The OAS machine-gunned passers-by on the grounds that ‘Any Arab will do.’ The press said they ‘were not soldiers’ but ‘Nazis’, ‘fascist desperadoes’ and ‘colonial terrorists.’ Loyalists pursued a similar policy of ‘any Taig will do’. The Guardian printed the following between 1970-74: ‘in spite of many claims to the contrary from Catholics it is by no means certain that the UVF is responsible for any of the killings … the organization has consistently condemned sectarian killings.’ ‘It must be stressed that there is no evidence that the UDA is involved’. And this ludicrous UVF statement: ‘Under no circumstances will the indiscriminate shooting or bombing of ordinary civilians or civilian property be tolerated.’
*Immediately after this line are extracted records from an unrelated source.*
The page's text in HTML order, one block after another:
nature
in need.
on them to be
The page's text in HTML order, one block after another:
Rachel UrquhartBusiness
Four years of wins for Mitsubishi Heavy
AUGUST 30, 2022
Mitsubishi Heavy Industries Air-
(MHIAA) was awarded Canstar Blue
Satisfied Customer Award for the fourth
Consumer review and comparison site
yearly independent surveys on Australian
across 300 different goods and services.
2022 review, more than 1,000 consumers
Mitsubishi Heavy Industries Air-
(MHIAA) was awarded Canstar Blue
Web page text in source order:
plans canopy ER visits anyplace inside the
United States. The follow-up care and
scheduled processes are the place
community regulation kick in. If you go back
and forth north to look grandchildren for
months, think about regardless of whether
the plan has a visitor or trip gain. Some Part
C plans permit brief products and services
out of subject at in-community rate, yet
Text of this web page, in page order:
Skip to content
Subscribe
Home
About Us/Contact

Loyalists and pieds-noirs both rebelled against governments of their supposed devotion: the UWC Strike, May 1974 and Algeria’s corresponding insurrectionary ‘Barricades Week’, January 1960. Enraged by DeGaulle’s speech foregrounding Algeria’s self-determination, pieds-noirs ultras seized government buildings, blocked downtown Algiers and killed gendarmes loyal to Paris. Locally-recruited Territorials and elements of the 10th Paras helped enforce the strike. The Guardian questioned French resolve: ‘Algiers extremists have very long experience of getting their own way’ and urged Paris to ‘eliminate the fascists settlers of Algiers’. De Gaulle faced down these ultras, disbanded the locally-recruited Unités Territoriales regiment, imprisoned its commanding officer and replaced suspect officers of the regular army. The 10th Paras, long stationed in Algiers, were replaced with the 25th, furious at being recalled from the mountains. The Guardian welcomed this as opening pieds-noirs minds to ‘other solutions besides an Algeria forever merged with France’
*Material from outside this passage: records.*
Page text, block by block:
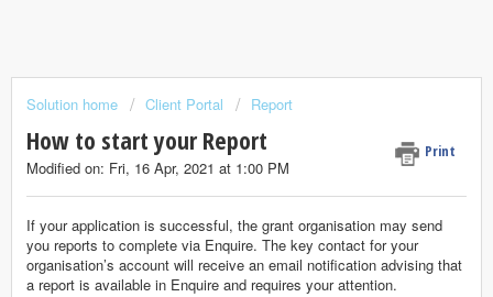
Solution home Client Portal Report
How to start your Report Print
Modified on: Fri, 16 Apr, 2021 at 1:00 PM
If your application is successful, the grant organisation may send
you reports to complete via Enquire. The key contact for your
organisation’s account will receive an email notification advising that
a report is available in Enquire and requires your attention.
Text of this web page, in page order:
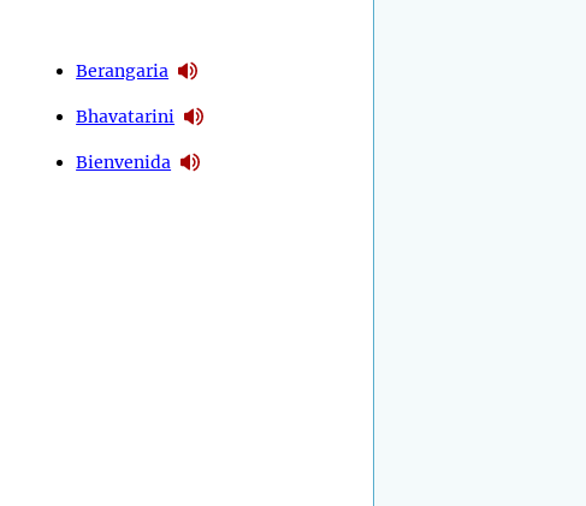
Berangaria
Bhavatarini
Bienvenida

The UWC Strike, May 1974, opposed power-sharing and Council of Ireland, achieving both through control of power supplies, intimidating workers, a servile local BBC, and a wavering British government frustrated by generals unsupportive of government policy. The reportage presented this loyalist front as a ‘Workers Council’ (no Ulster), sympathised with unionist trauma, and ‘understood’ the army’s remarkable lack of response. Describing the Dublin bombs as a ‘raid’, editorials yet deemed the whole episode to be ‘un-bloody’ and proposed diluting power-sharing and postponing the Council of Ireland until unionist trauma subsided. There was no British DeGaulle or corresponding Barbouze agents shooting down patriot-rebels.

The book is worth reading for the postscript alone, a brilliant evaluation of the most important writers of the conflict, Conor Cruise O’Brien and Albert Camus. Camus was an ‘Algiers Shankill boy’, child of impoverished pieds-noirs background who condemned terrorism and army repression. O’Brien famously accused Camus of ‘stylishly regurgitating propaganda’. Anderson leaves it to the reader to decide whether or not O’Brien’s framing of the Troubles as a religious squabble and rejecting the colonial legacy, was a ‘stylish regurgitation of propaganda.’